Problem description:
An exact copy of every record below is required, with the pictures left out.

Exercise data:
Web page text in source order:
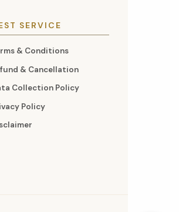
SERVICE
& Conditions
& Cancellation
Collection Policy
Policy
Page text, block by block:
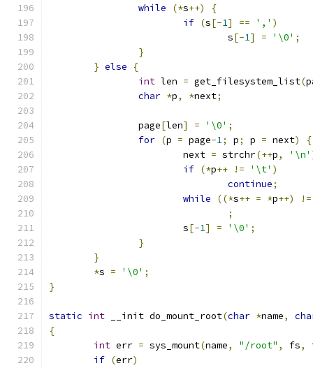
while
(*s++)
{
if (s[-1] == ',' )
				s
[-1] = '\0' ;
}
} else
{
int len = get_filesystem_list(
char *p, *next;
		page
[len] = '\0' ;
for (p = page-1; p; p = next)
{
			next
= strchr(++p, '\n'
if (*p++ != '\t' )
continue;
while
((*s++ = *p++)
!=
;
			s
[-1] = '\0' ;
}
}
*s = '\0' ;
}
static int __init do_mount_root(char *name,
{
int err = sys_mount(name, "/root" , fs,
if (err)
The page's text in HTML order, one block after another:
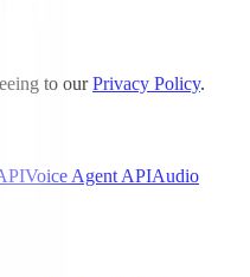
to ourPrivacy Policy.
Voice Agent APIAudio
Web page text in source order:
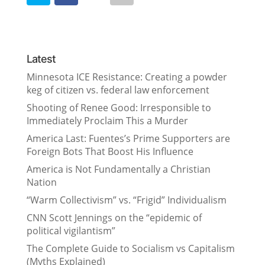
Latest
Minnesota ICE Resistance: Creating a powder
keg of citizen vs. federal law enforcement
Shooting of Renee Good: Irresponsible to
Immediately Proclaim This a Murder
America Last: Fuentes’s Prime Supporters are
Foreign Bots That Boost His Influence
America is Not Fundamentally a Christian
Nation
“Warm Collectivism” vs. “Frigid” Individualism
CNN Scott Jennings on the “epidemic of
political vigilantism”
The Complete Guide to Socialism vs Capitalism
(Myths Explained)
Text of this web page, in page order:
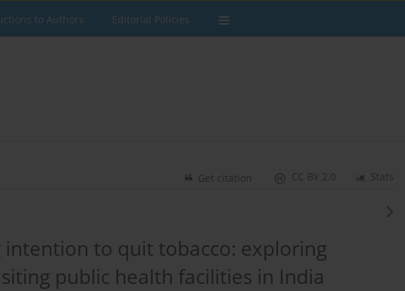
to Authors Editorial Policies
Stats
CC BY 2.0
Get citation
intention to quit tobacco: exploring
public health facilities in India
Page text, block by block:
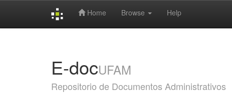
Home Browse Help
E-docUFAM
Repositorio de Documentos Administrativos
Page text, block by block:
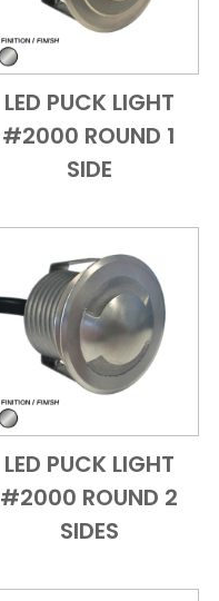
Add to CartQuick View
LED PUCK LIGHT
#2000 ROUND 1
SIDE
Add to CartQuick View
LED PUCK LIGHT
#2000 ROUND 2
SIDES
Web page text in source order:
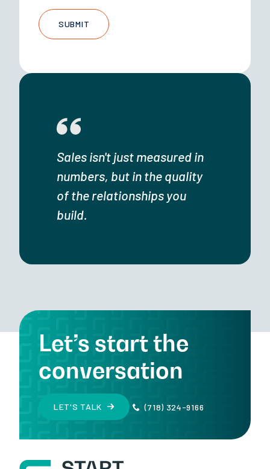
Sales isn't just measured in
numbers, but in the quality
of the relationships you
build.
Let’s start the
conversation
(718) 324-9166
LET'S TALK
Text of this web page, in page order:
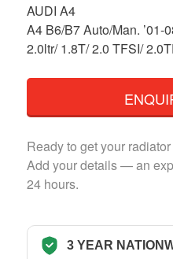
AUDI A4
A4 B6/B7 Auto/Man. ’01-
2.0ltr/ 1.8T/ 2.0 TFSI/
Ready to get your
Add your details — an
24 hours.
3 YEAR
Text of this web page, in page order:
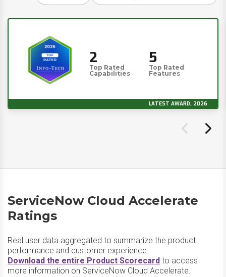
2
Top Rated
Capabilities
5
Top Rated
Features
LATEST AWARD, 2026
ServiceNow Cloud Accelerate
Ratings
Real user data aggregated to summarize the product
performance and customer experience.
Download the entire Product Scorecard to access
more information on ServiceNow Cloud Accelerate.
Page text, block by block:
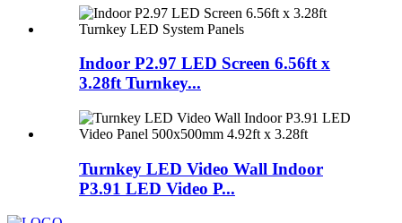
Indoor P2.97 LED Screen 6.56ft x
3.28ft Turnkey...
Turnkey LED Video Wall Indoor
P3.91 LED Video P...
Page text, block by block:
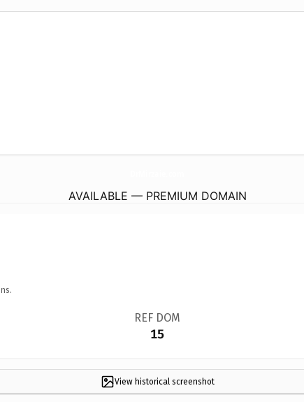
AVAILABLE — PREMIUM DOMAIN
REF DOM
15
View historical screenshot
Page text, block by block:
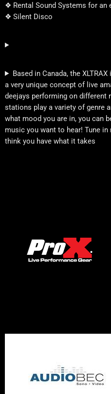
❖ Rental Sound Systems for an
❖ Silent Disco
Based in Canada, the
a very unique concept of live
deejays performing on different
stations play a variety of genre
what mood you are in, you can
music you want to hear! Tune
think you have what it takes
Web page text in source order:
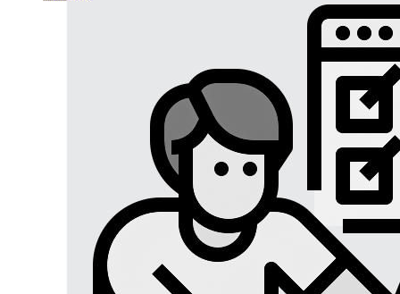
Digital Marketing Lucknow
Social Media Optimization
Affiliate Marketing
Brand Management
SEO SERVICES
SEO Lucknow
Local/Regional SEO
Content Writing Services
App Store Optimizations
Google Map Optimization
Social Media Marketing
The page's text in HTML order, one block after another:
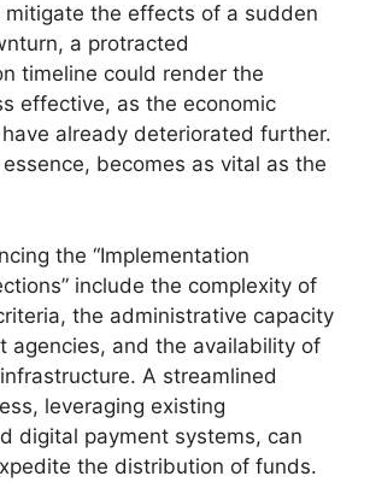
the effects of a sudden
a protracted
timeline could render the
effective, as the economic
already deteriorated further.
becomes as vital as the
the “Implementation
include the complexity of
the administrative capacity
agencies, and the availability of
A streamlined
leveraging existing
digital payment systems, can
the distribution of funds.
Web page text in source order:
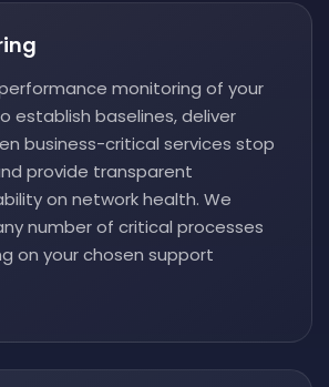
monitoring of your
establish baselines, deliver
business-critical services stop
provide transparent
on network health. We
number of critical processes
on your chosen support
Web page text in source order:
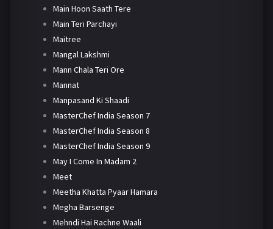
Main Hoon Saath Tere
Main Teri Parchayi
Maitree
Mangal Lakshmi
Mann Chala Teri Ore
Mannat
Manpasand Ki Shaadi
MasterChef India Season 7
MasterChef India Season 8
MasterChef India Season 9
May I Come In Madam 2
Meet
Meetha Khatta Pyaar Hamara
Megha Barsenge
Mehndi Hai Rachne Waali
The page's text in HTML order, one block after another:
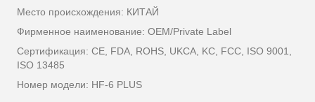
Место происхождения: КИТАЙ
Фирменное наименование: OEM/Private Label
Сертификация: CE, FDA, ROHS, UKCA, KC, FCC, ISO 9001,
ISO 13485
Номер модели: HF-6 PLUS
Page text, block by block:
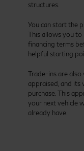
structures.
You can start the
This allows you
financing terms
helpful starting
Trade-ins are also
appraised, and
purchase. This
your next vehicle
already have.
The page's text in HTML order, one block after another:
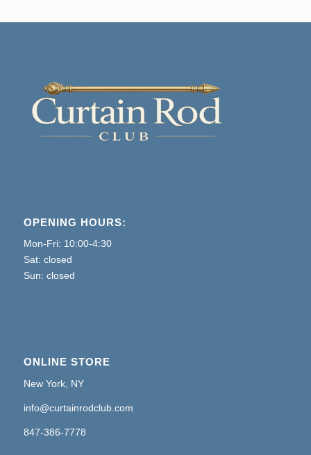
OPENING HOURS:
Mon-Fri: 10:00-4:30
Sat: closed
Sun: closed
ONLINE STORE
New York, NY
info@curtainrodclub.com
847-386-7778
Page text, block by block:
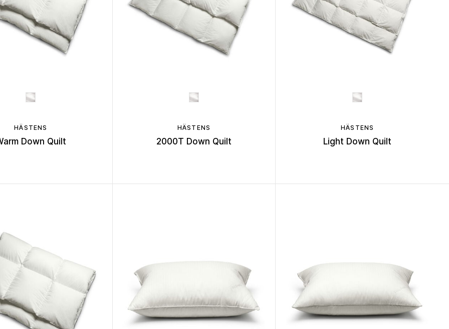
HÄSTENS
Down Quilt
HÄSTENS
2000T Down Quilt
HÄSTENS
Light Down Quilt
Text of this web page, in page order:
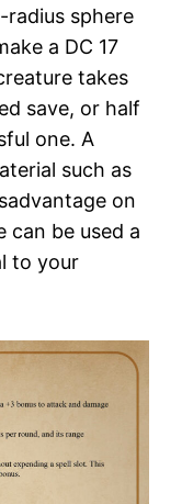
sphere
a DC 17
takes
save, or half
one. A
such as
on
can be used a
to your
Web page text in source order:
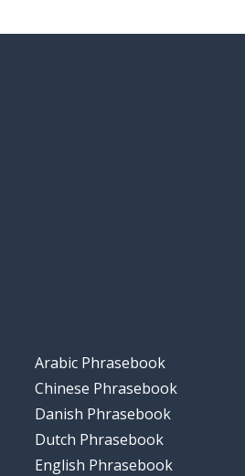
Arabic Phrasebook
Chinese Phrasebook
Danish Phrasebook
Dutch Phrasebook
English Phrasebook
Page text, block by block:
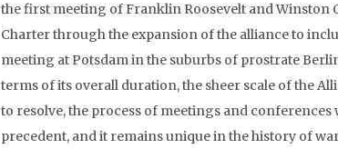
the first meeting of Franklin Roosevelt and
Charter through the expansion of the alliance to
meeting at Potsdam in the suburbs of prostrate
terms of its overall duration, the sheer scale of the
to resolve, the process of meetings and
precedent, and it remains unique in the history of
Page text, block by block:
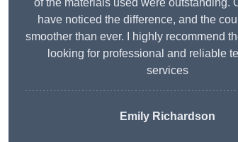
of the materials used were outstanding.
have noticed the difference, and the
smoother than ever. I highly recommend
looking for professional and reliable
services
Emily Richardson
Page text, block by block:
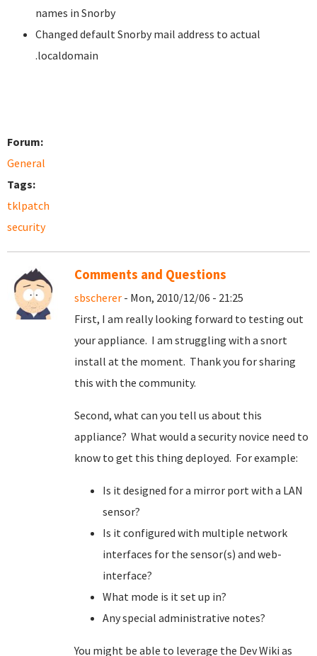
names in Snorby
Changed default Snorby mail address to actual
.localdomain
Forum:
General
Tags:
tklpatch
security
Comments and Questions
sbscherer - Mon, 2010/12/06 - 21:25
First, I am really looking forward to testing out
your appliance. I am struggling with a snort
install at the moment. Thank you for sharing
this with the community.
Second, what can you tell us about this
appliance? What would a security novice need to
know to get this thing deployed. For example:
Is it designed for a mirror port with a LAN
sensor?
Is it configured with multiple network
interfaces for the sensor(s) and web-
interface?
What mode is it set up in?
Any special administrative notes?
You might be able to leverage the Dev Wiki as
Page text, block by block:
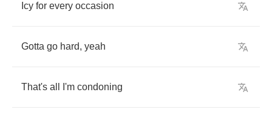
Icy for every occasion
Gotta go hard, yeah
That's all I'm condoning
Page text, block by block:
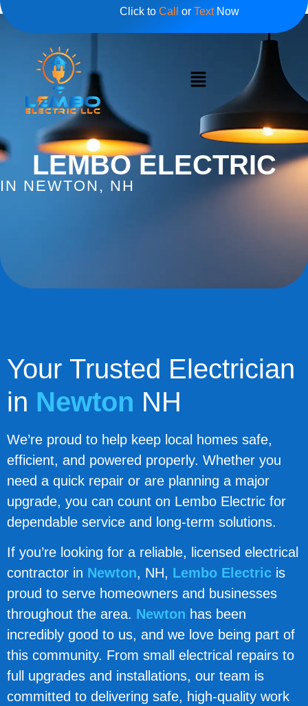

Reply:
Web page text in source order:
SERVICE
& Conditions
& Cancellation
Collection Policy
Policy
Page text, block by block:
while
(*s++)
{
if (s[-1] == ',' )
				s
[-1] = '\0' ;
}
} else
{
int len = get_filesystem_list(
char *p, *next;
		page
[len] = '\0' ;
for (p = page-1; p; p = next)
{
			next
= strchr(++p, '\n'
if (*p++ != '\t' )
continue;
while
((*s++ = *p++)
!=
;
			s
[-1] = '\0' ;
}
}
*s = '\0' ;
}
static int __init do_mount_root(char *name,
{
int err = sys_mount(name, "/root" , fs,
if (err)
The page's text in HTML order, one block after another:
to ourPrivacy Policy.
Voice Agent APIAudio
Web page text in source order:
Latest
Minnesota ICE Resistance: Creating a powder
keg of citizen vs. federal law enforcement
Shooting of Renee Good: Irresponsible to
Immediately Proclaim This a Murder
America Last: Fuentes’s Prime Supporters are
Foreign Bots That Boost His Influence
America is Not Fundamentally a Christian
Nation
“Warm Collectivism” vs. “Frigid” Individualism
CNN Scott Jennings on the “epidemic of
political vigilantism”
The Complete Guide to Socialism vs Capitalism
(Myths Explained)
Text of this web page, in page order:
to Authors Editorial Policies
Stats
CC BY 2.0
Get citation
intention to quit tobacco: exploring
public health facilities in India
Page text, block by block:
Home Browse Help
E-docUFAM
Repositorio de Documentos Administrativos
Page text, block by block:
Add to CartQuick View
LED PUCK LIGHT
#2000 ROUND 1
SIDE
Add to CartQuick View
LED PUCK LIGHT
#2000 ROUND 2
SIDES
Web page text in source order:
Sales isn't just measured in
numbers, but in the quality
of the relationships you
build.
Let’s start the
conversation
(718) 324-9166
LET'S TALK
Text of this web page, in page order:
AUDI A4
A4 B6/B7 Auto/Man. ’01-
2.0ltr/ 1.8T/ 2.0 TFSI/
Ready to get your
Add your details — an
24 hours.
3 YEAR
Text of this web page, in page order:
2
Top Rated
Capabilities
5
Top Rated
Features
LATEST AWARD, 2026
ServiceNow Cloud Accelerate
Ratings
Real user data aggregated to summarize the product
performance and customer experience.
Download the entire Product Scorecard to access
more information on ServiceNow Cloud Accelerate.
Page text, block by block:
Indoor P2.97 LED Screen 6.56ft x
3.28ft Turnkey...
Turnkey LED Video Wall Indoor
P3.91 LED Video P...
Page text, block by block:
AVAILABLE — PREMIUM DOMAIN
REF DOM
15
View historical screenshot
Page text, block by block:
❖ Rental Sound Systems for an
❖ Silent Disco
Based in Canada, the
a very unique concept of live
deejays performing on different
stations play a variety of genre
what mood you are in, you can
music you want to hear! Tune
think you have what it takes
Web page text in source order:
Digital Marketing Lucknow
Social Media Optimization
Affiliate Marketing
Brand Management
SEO SERVICES
SEO Lucknow
Local/Regional SEO
Content Writing Services
App Store Optimizations
Google Map Optimization
Social Media Marketing
The page's text in HTML order, one block after another:
the effects of a sudden
a protracted
timeline could render the
effective, as the economic
already deteriorated further.
becomes as vital as the
the “Implementation
include the complexity of
the administrative capacity
agencies, and the availability of
A streamlined
leveraging existing
digital payment systems, can
the distribution of funds.
Web page text in source order:
monitoring of your
establish baselines, deliver
business-critical services stop
provide transparent
on network health. We
number of critical processes
on your chosen support
Web page text in source order:
Main Hoon Saath Tere
Main Teri Parchayi
Maitree
Mangal Lakshmi
Mann Chala Teri Ore
Mannat
Manpasand Ki Shaadi
MasterChef India Season 7
MasterChef India Season 8
MasterChef India Season 9
May I Come In Madam 2
Meet
Meetha Khatta Pyaar Hamara
Megha Barsenge
Mehndi Hai Rachne Waali
The page's text in HTML order, one block after another:
Место происхождения: КИТАЙ
Фирменное наименование: OEM/Private Label
Сертификация: CE, FDA, ROHS, UKCA, KC, FCC, ISO 9001,
ISO 13485
Номер модели: HF-6 PLUS
Page text, block by block:
structures.
You can start the
This allows you
financing terms
helpful starting
Trade-ins are also
appraised, and
purchase. This
your next vehicle
already have.
The page's text in HTML order, one block after another:
OPENING HOURS:
Mon-Fri: 10:00-4:30
Sat: closed
Sun: closed
ONLINE STORE
New York, NY
info@curtainrodclub.com
847-386-7778
Page text, block by block:
HÄSTENS
Down Quilt
HÄSTENS
2000T Down Quilt
HÄSTENS
Light Down Quilt
Text of this web page, in page order:
sphere
a DC 17
takes
save, or half
one. A
such as
on
can be used a
to your
Web page text in source order:
Arabic Phrasebook
Chinese Phrasebook
Danish Phrasebook
Dutch Phrasebook
English Phrasebook
Page text, block by block:
the first meeting of Franklin Roosevelt and
Charter through the expansion of the alliance to
meeting at Potsdam in the suburbs of prostrate
terms of its overall duration, the sheer scale of the
to resolve, the process of meetings and
precedent, and it remains unique in the history of
Page text, block by block:
of the materials used were outstanding.
have noticed the difference, and the
smoother than ever. I highly recommend
looking for professional and reliable
services
Emily Richardson
Page text, block by block:
names in Snorby
Changed default Snorby mail address to actual
.localdomain
Forum:
General
Tags:
tklpatch
security
Comments and Questions
sbscherer - Mon, 2010/12/06 - 21:25
First, I am really looking forward to testing out
your appliance. I am struggling with a snort
install at the moment. Thank you for sharing
this with the community.
Second, what can you tell us about this
appliance? What would a security novice need to
know to get this thing deployed. For example:
Is it designed for a mirror port with a LAN
sensor?
Is it configured with multiple network
interfaces for the sensor(s) and web-
interface?
What mode is it set up in?
Any special administrative notes?
You might be able to leverage the Dev Wiki as
Page text, block by block:
Icy for every occasion
Gotta go hard, yeah
That's all I'm condoning
Page text, block by block:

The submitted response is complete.